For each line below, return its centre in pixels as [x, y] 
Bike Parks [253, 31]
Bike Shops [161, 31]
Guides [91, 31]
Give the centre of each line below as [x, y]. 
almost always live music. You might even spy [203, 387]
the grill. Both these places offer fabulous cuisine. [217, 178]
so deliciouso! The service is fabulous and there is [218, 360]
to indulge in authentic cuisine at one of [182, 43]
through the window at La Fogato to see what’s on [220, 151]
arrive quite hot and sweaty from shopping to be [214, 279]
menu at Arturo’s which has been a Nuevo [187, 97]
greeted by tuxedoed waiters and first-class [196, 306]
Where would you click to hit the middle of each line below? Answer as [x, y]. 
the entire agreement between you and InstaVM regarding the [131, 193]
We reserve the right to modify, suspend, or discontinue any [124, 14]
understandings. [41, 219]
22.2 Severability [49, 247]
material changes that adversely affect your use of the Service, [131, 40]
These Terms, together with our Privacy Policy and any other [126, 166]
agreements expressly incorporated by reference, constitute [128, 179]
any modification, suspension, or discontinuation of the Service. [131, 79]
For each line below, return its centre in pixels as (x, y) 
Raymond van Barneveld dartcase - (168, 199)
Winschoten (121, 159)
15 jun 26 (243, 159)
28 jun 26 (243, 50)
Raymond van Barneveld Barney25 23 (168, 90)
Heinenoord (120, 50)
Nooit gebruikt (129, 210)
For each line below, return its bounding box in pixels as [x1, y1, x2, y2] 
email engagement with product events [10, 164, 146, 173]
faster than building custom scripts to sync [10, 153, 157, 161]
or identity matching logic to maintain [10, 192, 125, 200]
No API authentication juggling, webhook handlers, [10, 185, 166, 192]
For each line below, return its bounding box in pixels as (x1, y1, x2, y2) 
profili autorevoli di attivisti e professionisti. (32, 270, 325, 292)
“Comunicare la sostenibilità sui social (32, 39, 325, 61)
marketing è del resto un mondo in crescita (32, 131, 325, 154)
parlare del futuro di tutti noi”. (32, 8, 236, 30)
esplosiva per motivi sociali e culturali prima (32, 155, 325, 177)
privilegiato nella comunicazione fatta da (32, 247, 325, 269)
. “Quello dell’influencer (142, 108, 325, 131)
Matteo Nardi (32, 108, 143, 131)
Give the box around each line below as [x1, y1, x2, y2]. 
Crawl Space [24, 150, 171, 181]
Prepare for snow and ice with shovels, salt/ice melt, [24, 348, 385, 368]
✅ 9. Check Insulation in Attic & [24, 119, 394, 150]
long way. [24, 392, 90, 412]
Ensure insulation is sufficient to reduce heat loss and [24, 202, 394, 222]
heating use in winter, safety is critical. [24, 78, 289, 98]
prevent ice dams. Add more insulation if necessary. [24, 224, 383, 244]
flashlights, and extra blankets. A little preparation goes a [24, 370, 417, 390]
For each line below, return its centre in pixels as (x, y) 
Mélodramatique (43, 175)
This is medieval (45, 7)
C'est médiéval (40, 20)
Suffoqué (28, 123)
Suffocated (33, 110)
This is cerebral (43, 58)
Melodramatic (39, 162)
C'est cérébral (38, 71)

· · · · · · ·

__Task details__:
What is needed is an exact copy of the lines above, from the one containing "Winschoten (121, 159)" through the one containing "parlare del futuro", with nothing added.

__Task answer__:
Winschoten (121, 159)
15 jun 26 (243, 159)
28 jun 26 (243, 50)
Raymond van Barneveld Barney25 23 (168, 90)
Heinenoord (120, 50)
Nooit gebruikt (129, 210)
For each line below, return its bounding box in pixels as [x1, y1, x2, y2] 
email engagement with product events [10, 164, 146, 173]
faster than building custom scripts to sync [10, 153, 157, 161]
or identity matching logic to maintain [10, 192, 125, 200]
No API authentication juggling, webhook handlers, [10, 185, 166, 192]
For each line below, return its bounding box in pixels as (x1, y1, x2, y2) 
profili autorevoli di attivisti e professionisti. (32, 270, 325, 292)
“Comunicare la sostenibilità sui social (32, 39, 325, 61)
marketing è del resto un mondo in crescita (32, 131, 325, 154)
parlare del futuro di tutti noi”. (32, 8, 236, 30)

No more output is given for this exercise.